3. Change of Control. The provisions of Section 11 of the Plan shall not apply to the Performance Shares. Rather, in the event of a Change of Control (as such term is defined in the Partnership Agreements), (x) all Performance Shares that have met the Service Condition and the Performance Condition shall be retained by the Participant and (y) with respect to any unvested Performance Shares, the Service Condition shall be waived and the Performance Condition shall be satisfied to the extent that such Change of Control results in achievement of the applicable Total Shareholder Return Threshold set forth in the table above. If the Total Shareholder Return achieved in a Change of Control is determined to be between any of the Total Shareholder Return Thresholds set forth in the table above, the determination of the number of Performance Shares that become vested in such Change of Control shall be determined by applying linear interpolation. With respect to any portion of the unvested Performance Shares (including any equity received in exchange of such Performance Shares) that do not satisfy the applicable Performance Condition in such Change of Control (referred to herein as the “Carryover Shares”), (i) 25% of such Carryover Shares shall be deemed to have satisfied the applicable Performance Condition immediately prior to such Change of Control and become fully vested and (ii) 75% of the Carryover Shares will remain outstanding and eligible to vest on the same terms and conditions as the Performance Shares.

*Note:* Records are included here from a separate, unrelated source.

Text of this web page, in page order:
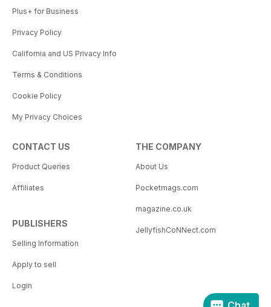
Plus+ for Business
Privacy Policy
California and US Privacy Info
Terms & Conditions
Cookie Policy
My Privacy Choices
CONTACT US
Product Queries
Affiliates
PUBLISHERS
Selling Information
Apply to sell
Login
THE COMPANY
About Us
Pocketmags.com
magazine.co.uk
JellyfishCoNNect.com
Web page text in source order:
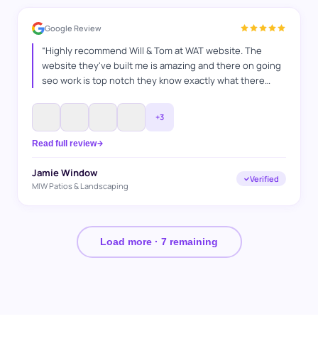
Google Review
“Highly recommend Will & Tom at WAT website. The
website they've built me is amazing and there on going
seo work is top notch they know exactly what there
many ways any questions I've had they've answered
and also go above and beyond to make sure everything
is bang on. It's a pleasure working with you guys. Jamie
+3
Read full review
Jamie Window
MIW Patios & Landscaping
Verified
Load more · 7 remaining
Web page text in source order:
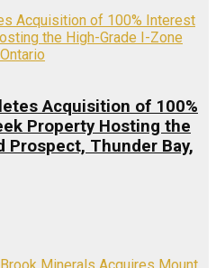
Acquisition of 100%
Property Hosting the
Prospect, Thunder Bay,
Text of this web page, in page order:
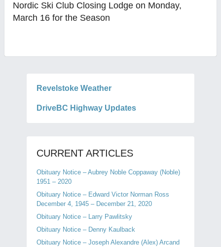
Nordic Ski Club Closing Lodge on Monday,
March 16 for the Season
Revelstoke Weather
DriveBC Highway Updates
CURRENT ARTICLES
Obituary Notice – Aubrey Noble Coppaway (Noble)
1951 – 2020
Obituary Notice – Edward Victor Norman Ross
December 4, 1945 – December 21, 2020
Obituary Notice – Larry Pawlitsky
Obituary Notice – Denny Kaulback
Obituary Notice – Joseph Alexandre (Alex) Arcand
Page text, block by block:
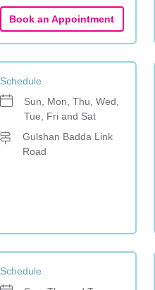
Book an Appointment
Schedule
Sun, Mon, Thu, Wed,
Tue, Fri and Sat
Gulshan Badda Link
Road
Schedule
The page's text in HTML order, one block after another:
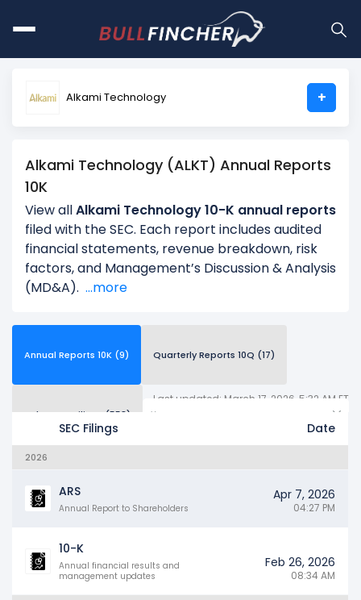
Alkami Technology +
Alkami Technology (ALKT) Annual Reports
10K
View allAlkami Technology 10-K annual reports
filed with the SEC. Each report includes audited
financial statements, revenue breakdown, risk
factors, and Management’s Discussion & Analysis
(MD&A). ...more
Annual Reports 10K (9) Quarterly Reports 10Q (17)
Other SEC Filings (558) Years
Last updated: March 17, 2026, 5:32 AM ET
SEC Filings Date
2026
ARS
Annual Report to Shareholders
Apr 7, 2026
04:27 PM
10-K
Annual financial results and
management updates
Feb 26, 2026
08:34 AM
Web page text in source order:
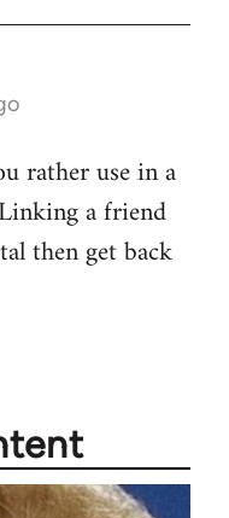
rather use in a
a friend
then get back
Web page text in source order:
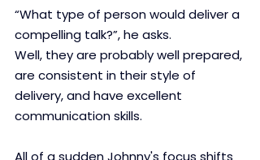
“What type of person would deliver a
compelling talk?”, he asks.
Well, they are probably well prepared,
are consistent in their style of
delivery, and have excellent
communication skills.
All of a sudden Johnny's focus shifts
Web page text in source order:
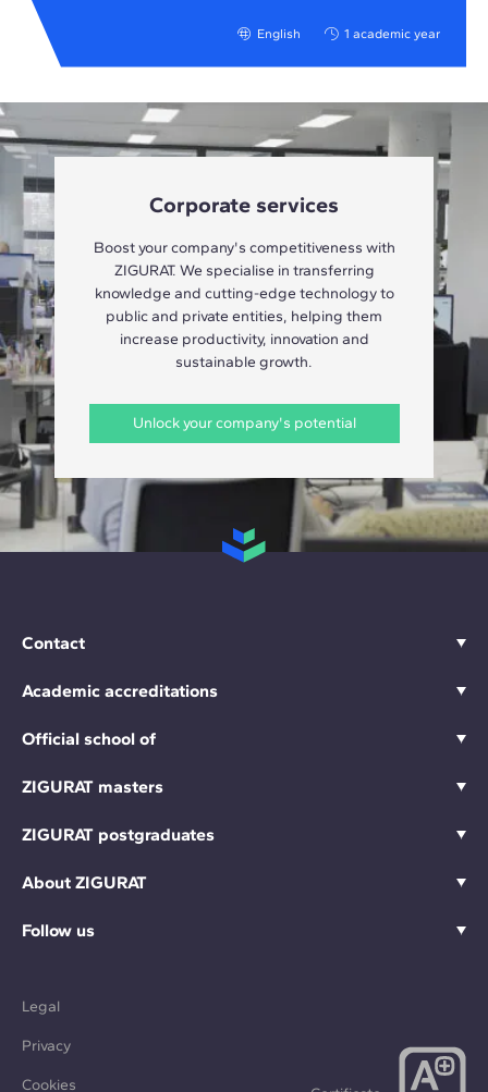
English 1 academic year
Corporate services
Boost your company's competitiveness with
ZIGURAT. We specialise in transferring
knowledge and cutting-edge technology to
public and private entities, helping them
increase productivity, innovation and
sustainable growth.
Unlock your company's potential
Contact
Academic accreditations
Official school of
ZIGURAT masters
ZIGURAT postgraduates
About ZIGURAT
Follow us
Legal
Privacy
Cookies
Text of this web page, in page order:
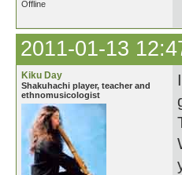
Offline
2011-01-13
Kiku Day
Shakuhachi player, teacher and
ethnomusicologist

Continued Compliance with Restrictive Covenants; Release. The Participant’s rights to any payments or other benefits under this Award Agreement, including the acceleration or continuation of any vesting of any Performance Shares under this Award Agreement, to be paid or provided after the Participant has ceased to be an Active Individual LP for any reason, are conditioned upon (i) the Participant’s execution and non-revocation of a general release agreement in the form attached as Exhibit A to the Partnership Agreements, subject only to revisions necessary to reflect changes in applicable law, and (ii) the Participant complying in all respects with the Partnership Agreements including, without limitation, the restrictions regarding Confidentiality, Intellectual Property, Non-Competition, Non-Solicitation, Non-Disparagement, Non-Interference, Short Selling, Hedging Transactions, and Compliance with Policies, set forth in Sections 2.12, 2.13, 2.18, and 2.19 of the Partnership Agreements. If the general release is not executed and effective no later than fifty-three (53) days following the Participant’s Withdrawal or Special Withdrawal pursuant to Section 8.3(g) of the Partnership Agreements, or if the Participant timely revokes his or her execution thereof, the Operating Partnerships shall have no further obligations under this Award Agreement to the Participant, and all Performance Shares then held by the Participant, if any, shall be forfeited.